Plants are sedantry autotroph, lack circulatory system but they have innate immune system that is activated after recognition of the pathogen. Plant respond to infection using two branch of innate immune system. One branch recognize and respond to molecule common to microbe including non-pathogen while the second respond to pathogens virulence factor directly affecting the host target (Jones and Dangl 2006).

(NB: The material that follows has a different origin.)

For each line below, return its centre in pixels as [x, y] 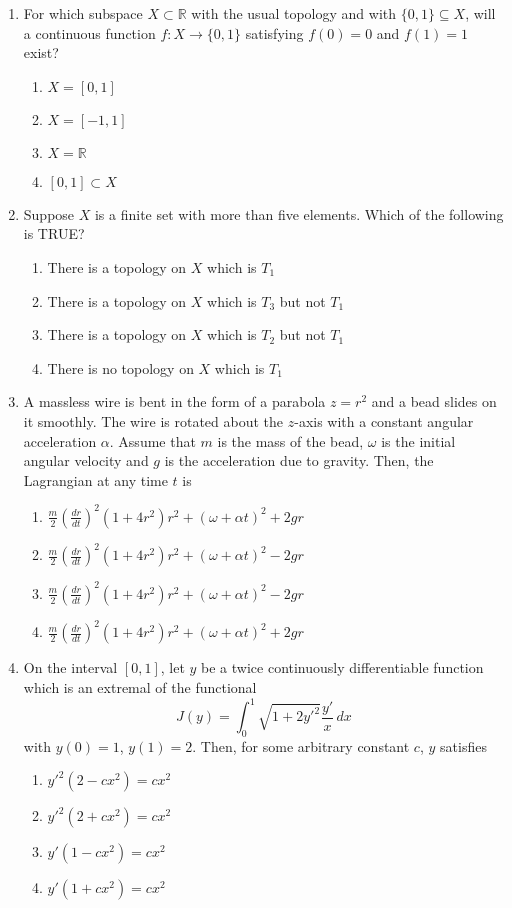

- Plants are provided by pattern recognition receptors (PRRs) that are receptor kinases or receptor proteins which recognizes pathogen-associated molecular patterns or microbe-associated molecular patterns (PAMPs or MAMPs) and play a significant role in immune signaling (Boller and Felix 2009; Li et al., 2016; Saijo et al., 2018) leading to activation of defense responses.
Disease develop when pathogens are able to evade or suppress PRR-based defenses. Pathogens escape from being recognized by the host’s immune system is due to modification in the structure of the recognized MAMPs or by active intervention of ligands-receptor recognition (Pel and Pieterse 2012).
Plant cells close their plasmodesmata during pathogen infection. Plasmodesmata (PD) is plasma membrane lined pore that connects the adjoining cells maintaining the continuity of cytoplasm and endomembrane. Proteins, metabolites, small RNAs and hormones are transported through these PD during defense signaling. Systemic defense responses depend on the spread of signals between cells. Plasmodesmata is regulated by callose deposition. Deposition of β-1,3-glucan callose in the apoplast around PD reduces the aperture of the pore. In this manner symplastic connection can be opened or closed (Tilsner 2016; Cheval and Faulkner 2018).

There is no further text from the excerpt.